You know that thread about I want! I want! well I want a yard like yours....well actually would rather have pnutsdad's yard and find a wee DT just strolling around. You two are so lucky!!

Will be fun watching him grow up, because we know your going to keep us up-to-date with lots of pictures...hint....hint.

Really am happy for ya!


----------



## Josh (Nov 6, 2007)

whatta cutie


----------



## egyptiandan (Nov 6, 2007)

The hatchling looks great.  Your adults aren't Golden greeks though. They are from Jordan, Israel area. I bred mine for the first time this year. I've had 5 hatchlings and 2 more eggs left to hatch. All the hatchling are the chocolate brown color like yours.
Mine laid clutches of 2 and 3 eggs, so there may be another hatchling or 2 around. 

Danny


----------



## SIXTY_TOO (Nov 6, 2007)

Lucky!!!!


----------



## wayne.bob (Nov 6, 2007)

Congrats!!!


----------



## barbie69 (Nov 7, 2007)

WOW!!That is an AWESOME surprise!! Congrats on the little cutie!!


----------



## T-P (Nov 8, 2007)

so cute! so tiny!


----------



## Cam (Nov 8, 2007)

Oh my! He's as cute as a button!


----------



## PATMAN (Nov 9, 2007)

Conrats! 

What a wonderful surprise!
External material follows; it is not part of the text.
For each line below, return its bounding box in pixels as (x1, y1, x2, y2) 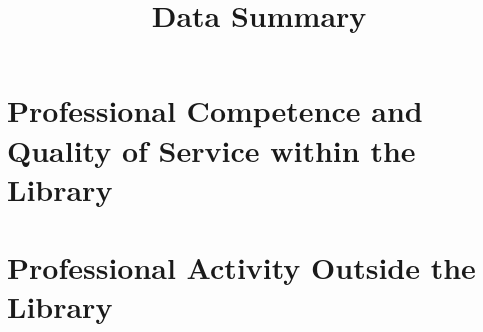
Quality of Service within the (7, 129, 416, 170)
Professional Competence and (7, 90, 423, 131)
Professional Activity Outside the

Thanks for sharing them with us!!!


----------



## Cam (Nov 10, 2007)

Any name yet?


----------



## Crazy1 (Nov 12, 2007)

Cam said:


> Any name yet?



Well I'm thinking Comet but not sure yet- I have a few in the running.


----------



## Iluvemturts (Nov 12, 2007)

AWE its sooo cute and tiny...congrats!


----------



## Cam (Nov 12, 2007)

Crazy1 said:


> Cam said:
> 
> 
> > Any name yet?
> ...



Sounds like you are going for the fun and origional Hey, you could do a first and middle name if your torn between two...let us know.


----------